Exercise details
Take nothing but the lines from the one with "overall the business" through the one with "Møbler (143, 209)" in the entries below, both ends kept, and return them exactly with pictures left out.

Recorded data
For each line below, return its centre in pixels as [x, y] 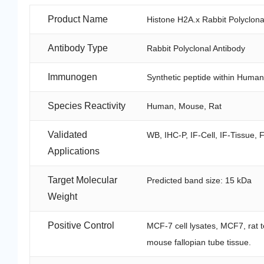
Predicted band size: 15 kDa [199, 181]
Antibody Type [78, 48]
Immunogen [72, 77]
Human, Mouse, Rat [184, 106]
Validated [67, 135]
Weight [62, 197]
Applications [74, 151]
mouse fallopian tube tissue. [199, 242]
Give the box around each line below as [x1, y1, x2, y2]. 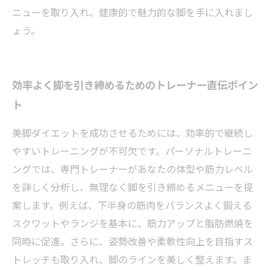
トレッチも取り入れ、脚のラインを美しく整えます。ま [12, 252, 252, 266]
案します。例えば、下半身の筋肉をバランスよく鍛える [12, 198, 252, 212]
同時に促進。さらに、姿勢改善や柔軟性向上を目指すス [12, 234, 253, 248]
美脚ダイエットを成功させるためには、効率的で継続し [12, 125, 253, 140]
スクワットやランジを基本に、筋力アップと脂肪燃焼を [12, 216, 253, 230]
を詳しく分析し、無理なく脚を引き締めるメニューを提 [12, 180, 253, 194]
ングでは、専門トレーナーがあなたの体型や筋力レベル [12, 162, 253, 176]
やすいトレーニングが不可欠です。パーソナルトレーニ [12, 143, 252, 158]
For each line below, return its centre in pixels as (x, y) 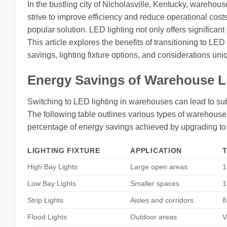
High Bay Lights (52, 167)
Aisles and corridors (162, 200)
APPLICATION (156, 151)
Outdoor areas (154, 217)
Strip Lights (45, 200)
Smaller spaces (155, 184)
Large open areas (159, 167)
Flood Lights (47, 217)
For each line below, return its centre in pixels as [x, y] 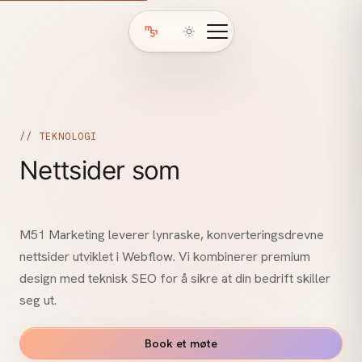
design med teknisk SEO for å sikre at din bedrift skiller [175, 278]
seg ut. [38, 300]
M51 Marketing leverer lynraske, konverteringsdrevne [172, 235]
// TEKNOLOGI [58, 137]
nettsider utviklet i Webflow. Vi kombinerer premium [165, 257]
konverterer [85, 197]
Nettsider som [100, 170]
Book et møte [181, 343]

--

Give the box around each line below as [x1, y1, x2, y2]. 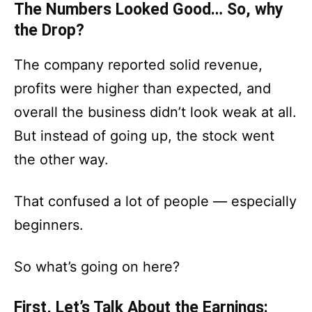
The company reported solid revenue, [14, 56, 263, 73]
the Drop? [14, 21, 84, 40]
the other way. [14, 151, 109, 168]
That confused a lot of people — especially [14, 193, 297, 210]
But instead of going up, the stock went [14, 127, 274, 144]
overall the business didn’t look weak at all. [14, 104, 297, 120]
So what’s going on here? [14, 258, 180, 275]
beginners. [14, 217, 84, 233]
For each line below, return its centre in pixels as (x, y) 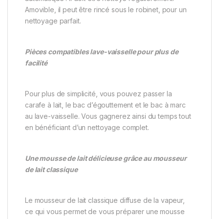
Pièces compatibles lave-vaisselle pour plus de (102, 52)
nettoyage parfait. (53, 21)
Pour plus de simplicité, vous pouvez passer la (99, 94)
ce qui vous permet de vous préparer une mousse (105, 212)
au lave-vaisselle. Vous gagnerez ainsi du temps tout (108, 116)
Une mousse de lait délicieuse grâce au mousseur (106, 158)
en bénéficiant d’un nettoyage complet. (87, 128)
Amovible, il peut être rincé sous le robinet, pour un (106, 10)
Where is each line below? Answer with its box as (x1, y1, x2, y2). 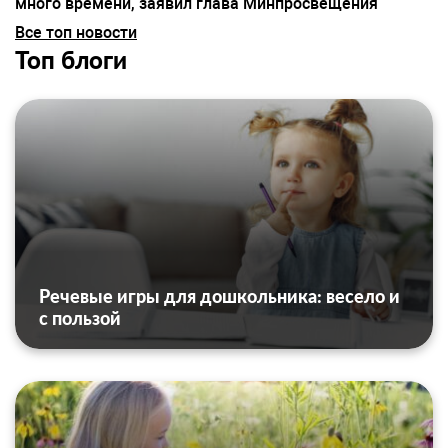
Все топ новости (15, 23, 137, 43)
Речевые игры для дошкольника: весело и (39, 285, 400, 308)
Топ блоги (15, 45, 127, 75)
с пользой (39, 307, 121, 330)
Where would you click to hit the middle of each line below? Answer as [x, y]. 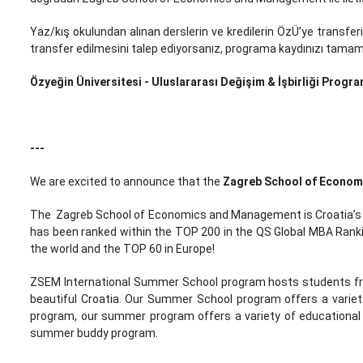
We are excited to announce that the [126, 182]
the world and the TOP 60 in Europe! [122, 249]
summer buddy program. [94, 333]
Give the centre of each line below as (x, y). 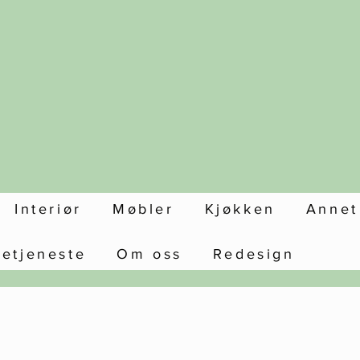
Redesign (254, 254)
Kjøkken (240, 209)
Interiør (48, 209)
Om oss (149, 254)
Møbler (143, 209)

Written answer
overall the business didn’t look weak at all. [14, 104, 297, 120]
So what’s going on here? [14, 258, 180, 275]
beginners. [14, 217, 84, 233]
For each line below, return its centre in pixels as (x, y) 
Pièces compatibles lave-vaisselle pour plus de (102, 52)
nettoyage parfait. (53, 21)
Pour plus de simplicité, vous pouvez passer la (99, 94)
ce qui vous permet de vous préparer une mousse (105, 212)
au lave-vaisselle. Vous gagnerez ainsi du temps tout (108, 116)
Une mousse de lait délicieuse grâce au mousseur (106, 158)
en bénéficiant d’un nettoyage complet. (87, 128)
Amovible, il peut être rincé sous le robinet, pour un (106, 10)
Where is each line below? Answer with its box as (x1, y1, x2, y2). 
Все топ новости (15, 23, 137, 43)
Речевые игры для дошкольника: весело и (39, 285, 400, 308)
Топ блоги (15, 45, 127, 75)
с пользой (39, 307, 121, 330)
Where would you click to hit the middle of each line below? Answer as [x, y]. 
We are excited to announce that the [126, 182]
the world and the TOP 60 in Europe! [122, 249]
summer buddy program. [94, 333]
Give the centre of each line below as (x, y). 
Redesign (254, 254)
Kjøkken (240, 209)
Interiør (48, 209)
Om oss (149, 254)
Møbler (143, 209)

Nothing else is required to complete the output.